Announced at Homewood
The Johns Hopkins University has awarded approximately $25,000 in grants to students and faculty to stimulate new courses in the arts and other arts-related efforts on the university's Homewood campus, said Winston Tabb, the university's vice provost for the arts.
The Arts Innovation Program is a new initiative offering funding to faculty and staff for courses in the arts, with an emphasis on interdisciplinary and cross-departmental courses. The program also supports the artistic efforts of students, both those currently engaged in arts activities and those wishing to create a new venture. Grants will be awarded twice each academic year: once for the fall semester, and once for the January intersession and the spring semester.

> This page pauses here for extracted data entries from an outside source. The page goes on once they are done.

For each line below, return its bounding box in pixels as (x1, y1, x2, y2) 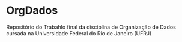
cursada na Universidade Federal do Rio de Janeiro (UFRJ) (6, 29, 152, 37)
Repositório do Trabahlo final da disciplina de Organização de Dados (6, 23, 176, 31)
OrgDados (6, 4, 58, 17)
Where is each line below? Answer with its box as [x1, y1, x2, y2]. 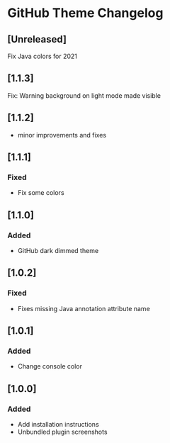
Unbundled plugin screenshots [17, 427, 108, 437]
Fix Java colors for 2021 [7, 52, 78, 60]
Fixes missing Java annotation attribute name [17, 304, 150, 313]
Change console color [17, 362, 83, 371]
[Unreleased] [7, 33, 67, 45]
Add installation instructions [17, 420, 99, 429]
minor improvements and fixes [17, 130, 107, 139]
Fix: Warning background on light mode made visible [7, 91, 161, 100]
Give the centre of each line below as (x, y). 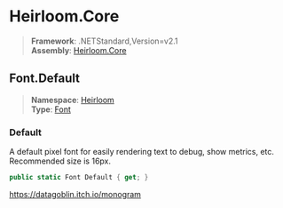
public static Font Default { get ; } (79, 178)
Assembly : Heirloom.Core (79, 50)
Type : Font (51, 109)
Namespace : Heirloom (73, 100)
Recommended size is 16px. (60, 161)
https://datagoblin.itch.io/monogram (75, 194)
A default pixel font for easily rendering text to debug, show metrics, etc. (142, 152)
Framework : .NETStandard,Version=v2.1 (104, 41)

Of the 10 proposals submitted for fall 2007, six received funding.
"We had a strong field of contenders in this inaugural semester, and it is gratifying to know that new opportunities in the arts will be created for Homewood undergraduates as a result of this program," Tabb said.

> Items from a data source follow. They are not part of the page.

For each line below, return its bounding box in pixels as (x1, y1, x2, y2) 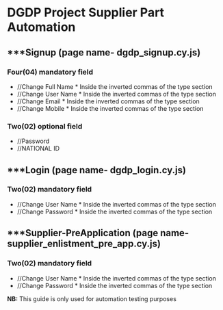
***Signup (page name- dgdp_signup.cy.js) (7, 47, 201, 58)
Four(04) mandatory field (7, 67, 94, 77)
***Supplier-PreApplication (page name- (7, 227, 189, 239)
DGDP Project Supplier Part (7, 5, 165, 21)
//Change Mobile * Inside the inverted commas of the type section (16, 104, 204, 112)
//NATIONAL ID (16, 144, 60, 153)
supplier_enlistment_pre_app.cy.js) (7, 238, 161, 250)
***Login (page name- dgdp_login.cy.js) (7, 164, 187, 176)
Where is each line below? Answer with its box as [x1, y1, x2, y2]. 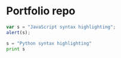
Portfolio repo [6, 4, 76, 18]
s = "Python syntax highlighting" [6, 40, 92, 46]
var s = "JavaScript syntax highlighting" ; [6, 24, 116, 30]
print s [6, 46, 26, 52]
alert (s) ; [6, 29, 31, 35]

Three new fall courses will benefit from the funding: the History and Science of Musical Instruments, taught by Susan Forscher Weiss of the Peabody Conservatory and James E. West, research professor at the Whiting School of Engineering; Competitive Advantage: Design + Business, a collaboration between the departments of Marketing and Management at the Carey Business School and the departments of Environmental Design and Graphic Design at the Maryland Institute College of Art; and Image and Text, taught by Phyllis Berger of the Homewood Art Workshops and Tristan Davies of the Writing Seminars.

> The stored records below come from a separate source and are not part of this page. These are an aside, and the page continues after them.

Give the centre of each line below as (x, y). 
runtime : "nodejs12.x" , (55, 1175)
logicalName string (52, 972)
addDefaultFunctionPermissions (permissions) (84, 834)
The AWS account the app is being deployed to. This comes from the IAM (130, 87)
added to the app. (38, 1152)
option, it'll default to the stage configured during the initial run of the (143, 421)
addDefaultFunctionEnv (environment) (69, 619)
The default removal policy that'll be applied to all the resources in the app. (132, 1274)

Additionally, three student-proposed arts initiatives will receive support. The 5-year-old Hopkins Lion Dance Troupe, headed by rising senior Nicholas Hu, will receive funding to perform in Baltimore City schools; a new dance program, proposed by Brittany Sterrett, a member of the class of 2007, and rising sophomore Lauren McGrath, will begin this fall; and a new interdivisional and interdisciplinary multiple-media arts journal, proposed by rising juniors Derek Nnuro and Shawn Fu, received support for its first two issues, both due out this fall.
"All of these innovations represent just the sort of creative thinking that's vital in a large institution like Johns Hopkins," Tabb said. "That they emerged from students, faculty and staff rather than being imposed from without shows that they reflect the specific needs of the undergraduate community."